→ Requirement
Copy out exactly the lines spanning the line with "производится промывка аэрографа, кистей и" to the line with "Установка пожарной сигнализации на складе", inclusive, from the data underneath, with no pictures.

(Excerpts from a dataset)
______________________________
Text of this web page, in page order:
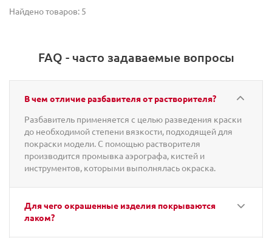
Найдено товаров: 5
FAQ - часто задаваемые вопросы
В чем отличие разбавителя от растворителя?
Разбавитель применяется с целью разведения краски
до необходимой степени вязкости, подходящей для
покраски модели. С помощью растворителя
производится промывка аэрографа, кистей и
инструментов, которыми выполнялась окраска.
Для чего окрашенные изделия покрываются
лаком?
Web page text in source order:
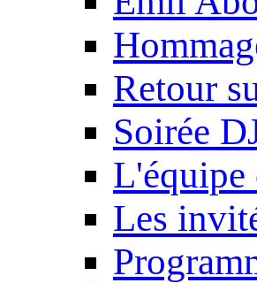
Retour
Soirée
Les
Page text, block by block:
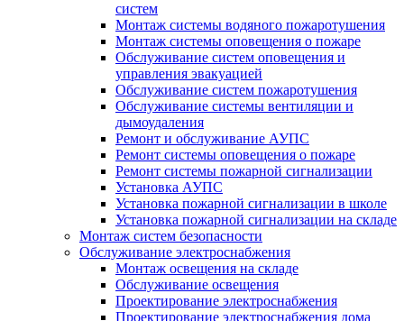
систем
Монтаж системы водяного пожаротушения
Монтаж системы оповещения о пожаре
Обслуживание систем оповещения и
управления эвакуацией
Обслуживание систем пожаротушения
Обслуживание системы вентиляции и
дымоудаления
Ремонт и обслуживание АУПС
Ремонт системы оповещения о пожаре
Ремонт системы пожарной сигнализации
Установка АУПС
Установка пожарной сигнализации в школе
Установка пожарной сигнализации на складе
Монтаж систем безопасности
Обслуживание электроснабжения
Монтаж освещения на складе
Обслуживание освещения
Проектирование электроснабжения
Проектирование электроснабжения дома
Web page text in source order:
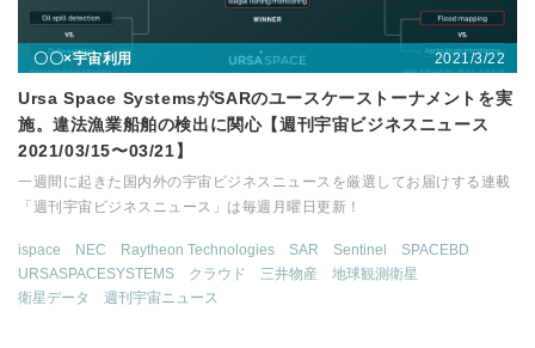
______________________________
→ Result
производится промывка аэрографа, кистей и
инструментов, которыми выполнялась окраска.
Для чего окрашенные изделия покрываются
лаком?
Web page text in source order:
Retour
Soirée
Les
Page text, block by block:
систем
Монтаж системы водяного пожаротушения
Монтаж системы оповещения о пожаре
Обслуживание систем оповещения и
управления эвакуацией
Обслуживание систем пожаротушения
Обслуживание системы вентиляции и
дымоудаления
Ремонт и обслуживание АУПС
Ремонт системы оповещения о пожаре
Ремонт системы пожарной сигнализации
Установка АУПС
Установка пожарной сигнализации в школе
Установка пожарной сигнализации на складе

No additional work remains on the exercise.